YOUR TASK
The reply should consist of one number, the count of lines below in which the word "potential" appears.

______________________________

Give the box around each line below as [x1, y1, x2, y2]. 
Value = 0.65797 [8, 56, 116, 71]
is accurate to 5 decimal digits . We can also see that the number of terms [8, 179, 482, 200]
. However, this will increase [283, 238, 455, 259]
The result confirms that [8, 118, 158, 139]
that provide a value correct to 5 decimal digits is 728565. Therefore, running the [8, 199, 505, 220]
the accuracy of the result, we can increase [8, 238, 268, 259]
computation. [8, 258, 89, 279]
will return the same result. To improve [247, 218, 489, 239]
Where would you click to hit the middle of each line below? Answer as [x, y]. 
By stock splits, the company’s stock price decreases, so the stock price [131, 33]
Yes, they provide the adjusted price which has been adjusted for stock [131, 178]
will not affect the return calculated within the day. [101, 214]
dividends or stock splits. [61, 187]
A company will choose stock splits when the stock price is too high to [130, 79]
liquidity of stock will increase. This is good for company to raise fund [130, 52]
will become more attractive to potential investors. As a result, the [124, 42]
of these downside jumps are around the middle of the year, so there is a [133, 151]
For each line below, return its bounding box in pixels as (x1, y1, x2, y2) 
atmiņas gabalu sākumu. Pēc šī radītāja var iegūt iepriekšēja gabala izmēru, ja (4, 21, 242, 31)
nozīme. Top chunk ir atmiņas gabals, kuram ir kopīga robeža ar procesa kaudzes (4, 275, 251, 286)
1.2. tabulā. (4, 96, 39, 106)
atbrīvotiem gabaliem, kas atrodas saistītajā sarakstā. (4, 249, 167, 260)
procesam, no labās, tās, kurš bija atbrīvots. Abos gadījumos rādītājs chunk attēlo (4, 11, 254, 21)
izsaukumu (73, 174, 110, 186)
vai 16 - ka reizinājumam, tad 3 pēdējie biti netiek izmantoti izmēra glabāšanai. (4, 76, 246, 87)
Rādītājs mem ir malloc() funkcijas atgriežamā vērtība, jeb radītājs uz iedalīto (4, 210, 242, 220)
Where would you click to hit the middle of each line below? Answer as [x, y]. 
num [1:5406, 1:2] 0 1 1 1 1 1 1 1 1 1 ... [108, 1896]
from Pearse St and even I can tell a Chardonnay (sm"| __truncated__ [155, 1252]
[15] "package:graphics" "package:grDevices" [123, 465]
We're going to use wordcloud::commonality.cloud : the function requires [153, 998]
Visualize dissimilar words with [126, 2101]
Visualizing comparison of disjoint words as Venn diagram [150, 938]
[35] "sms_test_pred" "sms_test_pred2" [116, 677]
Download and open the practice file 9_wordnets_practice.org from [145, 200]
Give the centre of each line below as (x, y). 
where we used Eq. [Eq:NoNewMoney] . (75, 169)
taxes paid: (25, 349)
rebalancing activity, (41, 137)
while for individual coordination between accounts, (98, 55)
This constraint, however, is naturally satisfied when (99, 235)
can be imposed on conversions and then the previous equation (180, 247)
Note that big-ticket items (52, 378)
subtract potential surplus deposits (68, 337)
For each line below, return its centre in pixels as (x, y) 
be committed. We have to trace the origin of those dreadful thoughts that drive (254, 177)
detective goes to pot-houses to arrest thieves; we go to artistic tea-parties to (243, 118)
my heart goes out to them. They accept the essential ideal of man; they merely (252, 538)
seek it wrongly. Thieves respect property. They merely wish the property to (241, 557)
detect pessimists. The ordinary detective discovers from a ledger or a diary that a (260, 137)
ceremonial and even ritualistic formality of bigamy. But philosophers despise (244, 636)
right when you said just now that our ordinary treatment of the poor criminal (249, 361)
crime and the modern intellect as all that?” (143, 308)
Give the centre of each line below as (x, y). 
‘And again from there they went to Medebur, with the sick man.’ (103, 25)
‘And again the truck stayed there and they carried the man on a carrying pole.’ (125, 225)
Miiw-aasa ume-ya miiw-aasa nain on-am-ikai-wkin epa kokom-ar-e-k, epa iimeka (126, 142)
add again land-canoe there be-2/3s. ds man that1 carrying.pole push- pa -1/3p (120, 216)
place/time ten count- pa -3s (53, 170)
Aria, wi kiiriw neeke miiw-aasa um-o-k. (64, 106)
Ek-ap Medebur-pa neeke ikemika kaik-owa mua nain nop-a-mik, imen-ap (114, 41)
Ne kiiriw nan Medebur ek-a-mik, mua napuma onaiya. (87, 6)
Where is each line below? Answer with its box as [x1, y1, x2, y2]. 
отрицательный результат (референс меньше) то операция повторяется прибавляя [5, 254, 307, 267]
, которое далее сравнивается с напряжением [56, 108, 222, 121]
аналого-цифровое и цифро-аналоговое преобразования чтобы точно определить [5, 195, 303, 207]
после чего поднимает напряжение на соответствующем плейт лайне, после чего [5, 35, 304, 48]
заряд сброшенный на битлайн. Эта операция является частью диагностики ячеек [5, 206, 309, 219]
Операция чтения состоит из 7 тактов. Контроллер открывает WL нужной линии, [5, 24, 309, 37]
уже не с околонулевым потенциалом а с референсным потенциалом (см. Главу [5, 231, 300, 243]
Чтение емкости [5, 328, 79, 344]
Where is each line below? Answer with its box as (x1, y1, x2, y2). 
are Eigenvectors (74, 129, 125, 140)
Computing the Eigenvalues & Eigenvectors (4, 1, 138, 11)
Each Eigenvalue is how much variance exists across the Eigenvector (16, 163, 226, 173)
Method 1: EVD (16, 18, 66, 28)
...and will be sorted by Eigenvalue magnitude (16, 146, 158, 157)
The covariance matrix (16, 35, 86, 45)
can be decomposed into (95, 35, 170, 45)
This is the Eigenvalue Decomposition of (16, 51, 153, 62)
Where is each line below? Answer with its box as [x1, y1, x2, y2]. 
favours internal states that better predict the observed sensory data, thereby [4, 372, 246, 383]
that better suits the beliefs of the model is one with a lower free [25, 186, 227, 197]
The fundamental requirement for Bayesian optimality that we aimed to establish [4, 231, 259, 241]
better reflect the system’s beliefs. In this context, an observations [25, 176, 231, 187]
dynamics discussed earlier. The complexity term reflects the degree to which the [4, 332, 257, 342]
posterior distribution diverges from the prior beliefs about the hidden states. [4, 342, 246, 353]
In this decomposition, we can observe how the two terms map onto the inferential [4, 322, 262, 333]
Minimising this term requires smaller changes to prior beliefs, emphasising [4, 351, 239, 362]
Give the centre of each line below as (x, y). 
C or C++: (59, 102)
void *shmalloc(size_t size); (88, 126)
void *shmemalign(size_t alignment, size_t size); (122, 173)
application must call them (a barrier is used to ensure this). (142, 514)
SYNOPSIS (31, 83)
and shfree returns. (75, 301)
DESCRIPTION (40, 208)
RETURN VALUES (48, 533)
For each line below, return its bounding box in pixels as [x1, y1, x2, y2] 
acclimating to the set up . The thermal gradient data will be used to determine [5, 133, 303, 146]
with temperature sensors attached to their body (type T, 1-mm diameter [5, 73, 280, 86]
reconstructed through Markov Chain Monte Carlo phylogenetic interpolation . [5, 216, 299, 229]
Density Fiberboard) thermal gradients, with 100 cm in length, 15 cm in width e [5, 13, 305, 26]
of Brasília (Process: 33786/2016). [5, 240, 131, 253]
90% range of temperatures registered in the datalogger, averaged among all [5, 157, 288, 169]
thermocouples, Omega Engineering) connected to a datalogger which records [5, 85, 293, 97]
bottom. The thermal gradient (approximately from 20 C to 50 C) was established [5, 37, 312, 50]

______________________________

SOLUTION TO THIS PROBLEM
2